---- GIVEN ENTRIES

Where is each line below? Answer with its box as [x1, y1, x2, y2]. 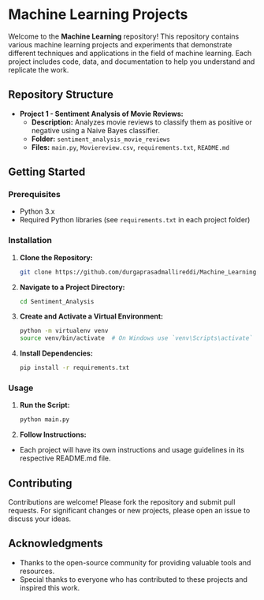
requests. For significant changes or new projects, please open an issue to [8, 506, 251, 516]
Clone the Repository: [19, 252, 93, 262]
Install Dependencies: [19, 348, 93, 358]
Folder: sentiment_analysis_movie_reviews [31, 134, 171, 143]
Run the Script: [19, 401, 70, 410]
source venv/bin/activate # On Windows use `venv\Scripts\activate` [19, 334, 254, 342]
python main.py [19, 416, 70, 423]
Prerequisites [8, 189, 61, 200]

--------

### [REQUIRED WORK]
Print the line that contains "Clone the Repository: [19, 252, 93, 262]" and each line after it up to the end of the listing, exactly as written.

### [EXERCISE OUTPUT]
Clone the Repository: [19, 252, 93, 262]
Install Dependencies: [19, 348, 93, 358]
Folder: sentiment_analysis_movie_reviews [31, 134, 171, 143]
Run the Script: [19, 401, 70, 410]
source venv/bin/activate # On Windows use `venv\Scripts\activate` [19, 334, 254, 342]
python main.py [19, 416, 70, 423]
Prerequisites [8, 189, 61, 200]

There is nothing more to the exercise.